Furthermore, considering the protracted decline in coal jobs, it is difficult to see how this sector contributes to any sense of long-term economic security.
If this long-standing downward trend continues, so will instances of current coal workers having to fight for not just their jobs, but the benefits they have accrued along the way. Therefore, with respect to long-term economic security, it might be better to devote resources that transition remaining coal workers to an industry that is more forward-looking rather than propping up a dinosaur. Those who rail against picking winners and losers and extoll the virtue of the “free market” should see the writing on the wall. The green economy is the way of the future.
Secretary Brouillette’s argument that the coal industry is vital to national security is probably the strongest point of the op-ed. Steel production, as well as rare earth minerals, play a vital role in the supply chain of defense products and modern electronics. However, economics has led to U.S. reliance on overseas supplies. If the United States wanted to reduce overseas dependence on such a critical resource, it would have to turn more inward. However, a more focused use of coal for procuring such supplies is not the same as backing the entirety of the coal industry. A more nuanced discussion regarding extraction limits, environmental consequences, and end uses is necessary to adequately determine coal’s role in the energy and extractive landscape.
The United States’ energy future is clear, and coal’s role in it is rapidly diminishing. If the United States is going to remain a world leader in energy generation and technology, resources should be devoted to extensive research and development in the solutions of tomorrow rather than the outdated solutions of the past. Coal might still be a useful resource for products that are truly related to national security, but as a significant contributor to a vibrant economy, that train has left the station.

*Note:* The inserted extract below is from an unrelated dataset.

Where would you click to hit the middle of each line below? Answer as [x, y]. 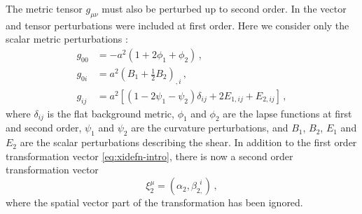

Were the Secretary to make an argument for a future-focused energy policy, he might talk about the complex realities of energy generation, consumption, how to do more with less (i.e., energy efficiency), and how to create the energy we need without causing further environmental degradation. This would include a very frank discussion about the role of nuclear power, capable of delivering overwhelming amounts of baseload power with no GHG emissions. Nuclear waste still remains an issue, but innovation changed the game with the first steam engine and again with fracking. The same can happen in the nuclear sector. Focus there. Of course, that complex landscape would include the proliferation – and pairing – of renewable energy and battery technology, and delve deeply into the overlap with sectors including buildings and transportation.
But that is for a more nuanced and blunt discussion. In the Secretary’s defense, this was an op-ed aimed at a specific voting bloc. Writing such an op-ed the day before a visit from the administration is exactly the type of thing cabinet members do. Secretaries Chu and Moniz did the same for Obama. However, that does not excuse him for at least not presenting some very real facts about the coal industry, the headwinds it faces, and the potential of transitioning current workers toward industries that continue to prove themselves more sustainable in the long run. That is exactly the type of leadership and forthrightness voters deserve in an election season, the type of leadership they claim to want and need. This op-ed missed the mark on both.